NcML: The Key Components

Ben Domenico
Draft last modified: December 3, 2004

NcML is an XML dialect used to describe individual netCDF files or aggregations of such files. At present, it has three systematically defined elements and and addtional element that can be used for additional metadata.

  Sub elements Contains Examples Additional Information
NcML Core  

XML representation of metadata in an existing netCDF file or class of files:

  • variables
  • dimensions
  • attributes

In essence, this covers everything in the netCDF file except the data values themselves.

 

global attributes:

  • title
  • description

dimensions:

  • time specified as unlimited
  • lat of specified length with attribute units "degrees_north"
  • lon of specified length with attribute units "degrees_east"

variables:

  • T with attribute long name "temperature"
  • RH with attribute long name "relative humidity"

XML example

For existing netCDF files, this information can be extracted automatically from the file itself.
 
NCML Coordinate System   Detailed information about the general or georeferenced coordinate system being used.

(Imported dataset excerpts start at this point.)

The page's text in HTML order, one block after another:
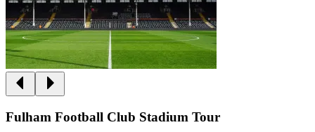
Fulham Football Club Stadium Tour
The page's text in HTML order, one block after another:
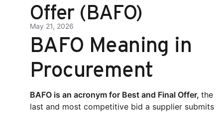
Offer (BAFO)
May 21, 2026
BAFO Meaning in
Procurement
BAFO is an acronym for Best and Final Offer, the
last and most competitive bid a supplier submits
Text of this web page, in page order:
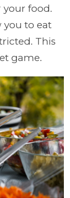
your food.
you to eat
This
game.
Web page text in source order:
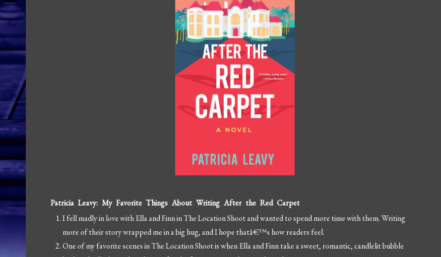
Patricia Leavy: My Favorite Things About Writing After the Red Carpet
I fell madly in love with Ella and Finn in The Location Shoot and wanted to spend more time with them. Writing
more of their story wrapped me in a big hug, and I hope thatâ€™s how readers feel.
One of my favorite scenes in The Location Shoot is when Ella and Finn take a sweet, romantic, candlelit bubble
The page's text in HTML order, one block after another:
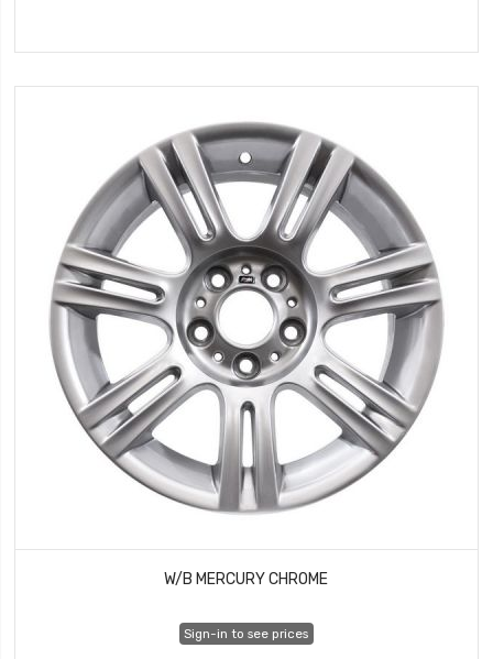
W/B MERCURY CHROME
Sign-in to see prices
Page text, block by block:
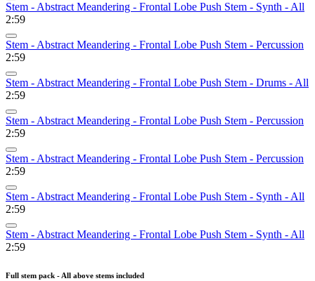
Stem - Abstract Meandering - Frontal Lobe Push Stem - Synth - All
2:59
Stem - Abstract Meandering - Frontal Lobe Push Stem - Percussion
2:59
Stem - Abstract Meandering - Frontal Lobe Push Stem - Drums - All
2:59
Stem - Abstract Meandering - Frontal Lobe Push Stem - Percussion
2:59
Stem - Abstract Meandering - Frontal Lobe Push Stem - Percussion
2:59
Stem - Abstract Meandering - Frontal Lobe Push Stem - Synth - All
2:59
Stem - Abstract Meandering - Frontal Lobe Push Stem - Synth - All
2:59
Full stem pack - All above stems included
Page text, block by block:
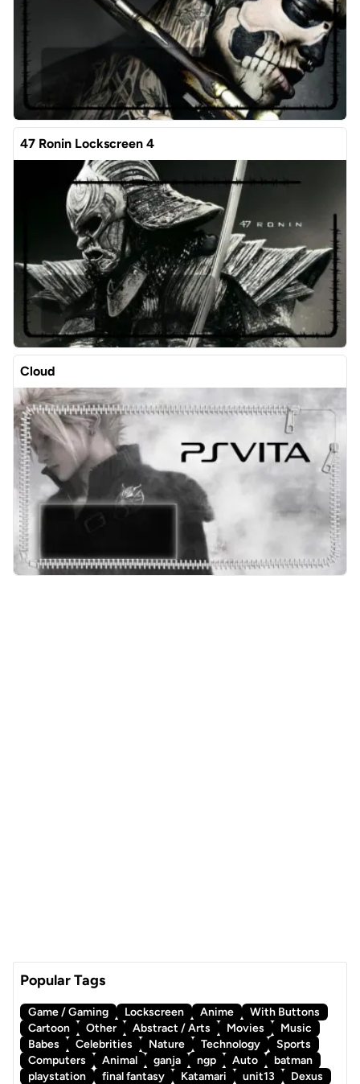
47 Ronin Lockscreen 4
Cloud
Popular Tags
Game / Gaming Lockscreen Anime
With Buttons
Cartoon
Other Abstract / Arts Movies
Music
Babes
Celebrities Nature Technology
Sports
Computers
Animal ganja ngp Auto
batman
playstation
final fantasy Katamari unit13 Dexus
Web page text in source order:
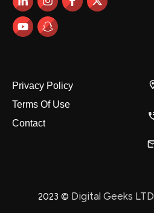
Privacy Policy
Terms Of Use
Contact
2023 © Digital Geeks LTD
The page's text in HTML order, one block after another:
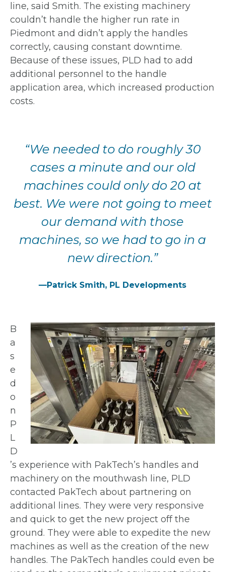
line, said Smith. The existing machinery
couldn’t handle the higher run rate in
Piedmont and didn’t apply the handles
correctly, causing constant downtime.
Because of these issues, PLD had to add
additional personnel to the handle
application area, which increased production
costs.
“We needed to do roughly 30
cases a minute and our old
machines could only do 20 at
best. We were not going to meet
our demand with those
machines, so we had to go in a
new direction.”
—Patrick Smith, PL Developments
B
a
s
e
d
o
n
P
L
D
’s experience with PakTech’s handles and
machinery on the mouthwash line, PLD
contacted PakTech about partnering on
additional lines. They were very responsive
and quick to get the new project off the
ground. They were able to expedite the new
machines as well as the creation of the new
handles. The PakTech handles could even be
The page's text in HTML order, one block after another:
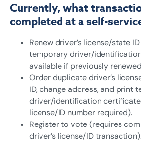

Many netCDF files -- especially those that conform to well-defined conventions have information about the coordinate system of the dataset. NCML-CS is a means of specifying that information in XML.

XML example for netCDF conforming to CF-1 conventions

 
 
NcML Dataset Subsetting Pointers to subsets of data withing a netCDF file or dataset
  • One of many variables in a netCDF file (e.g., pressure)
  • Subset of index ranges for several variables (might correspond to geographic region)
  • One forecast time in a model output netCDF
 
Aggregation Pointers to a set of netCDF files that comprise a netCDF dataset which can be thought of as a virtual netCDF file.
  • Collection of netCDF files associated with a specific event
 
Combination Pointers to subets of a collection of existing netCDF files that comprise a netCDF dataset.
  • Time series consisting of the valused of one variable from a large number of files representing different times.
 
 
Enhanced Metadata   Can be any additional information someone thinks is valuable in describing the dataset

A simple example might be a brief description of the class of dataset (for example WRF model output) and/or a pointer to a document describing the class of data.

In a more sophisticated setting, a data mining engine could scan a collection of netCDF files to determine the max and min values for all the variables and dimensions, for example. This information could be included in the NcML as enhanced metadata for each file or for a collection of files in a dataset.

A more sophisticated engine might use the coordinate system information to determine the dimension subsets that correspond to a geographical region and then determine the max and min variable values for that region.